Она сказала: ну ладно, как хочешь, стоит мне открыть рот, как ты начинаешь психовать. А я ей сказал, это она псих, и в доказательство опять ее поцеловал.

— Бобби, а... ты... когда-нибудь... — начала она.

— Не-а.

— Слушай... обещай, что никому не скажешь, если я тебе кое-что расскажу!

— Ну, обещаю.

Она поколебалась. Потом, прижавшись ртом вплотную к уху, зашептала.
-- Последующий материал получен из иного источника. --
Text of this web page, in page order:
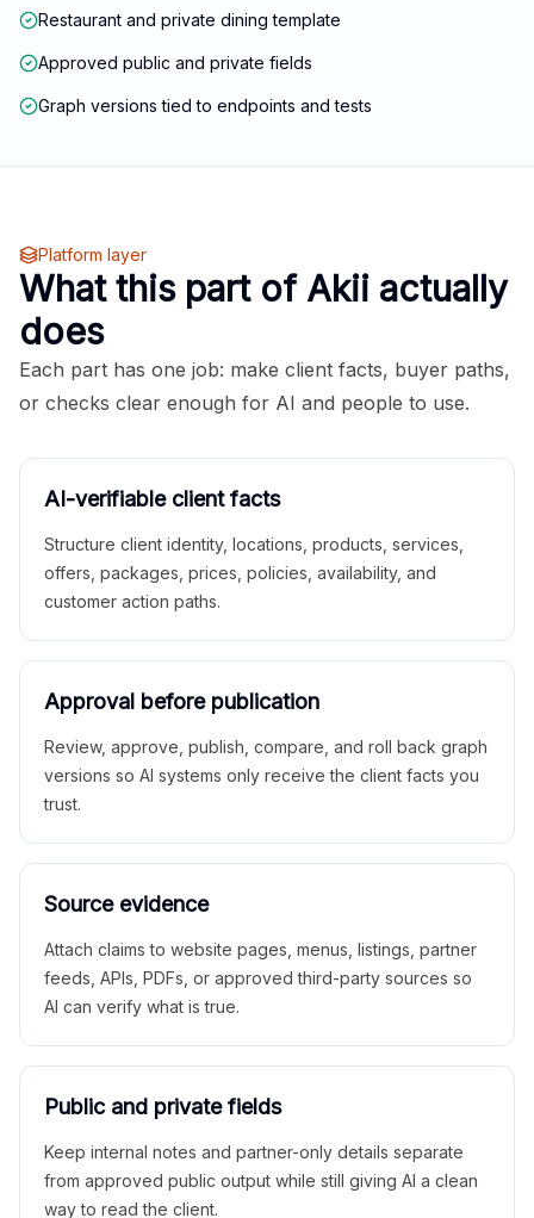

Выслушав, я сказал:

— Да ну, ты врешь.

— Ну и пожалуйста, и не верь.

Я судорожно сглотнул, у меня рот как будто свело.

— И к-к-когда, Джози?

— А прошлым летом. Как-то в субботу. Я была около станции, и один дядька, не знаю кто, у него была большая машина, спросил, не хочу ли я прокатиться. Ну и...

— Черт возьми, и ты с ним поехала, Джози. А вдруг он оказался бы, ну я не знаю, маньяком или...

Она дернула плечом:

— Подумаешь. Это все сказки для деток.

— Да ты вспомни, про это все время в газетах пишут. Сажают девчонку в машину, а потом, потом делают с ней это и — в общем, сама небось все это читала.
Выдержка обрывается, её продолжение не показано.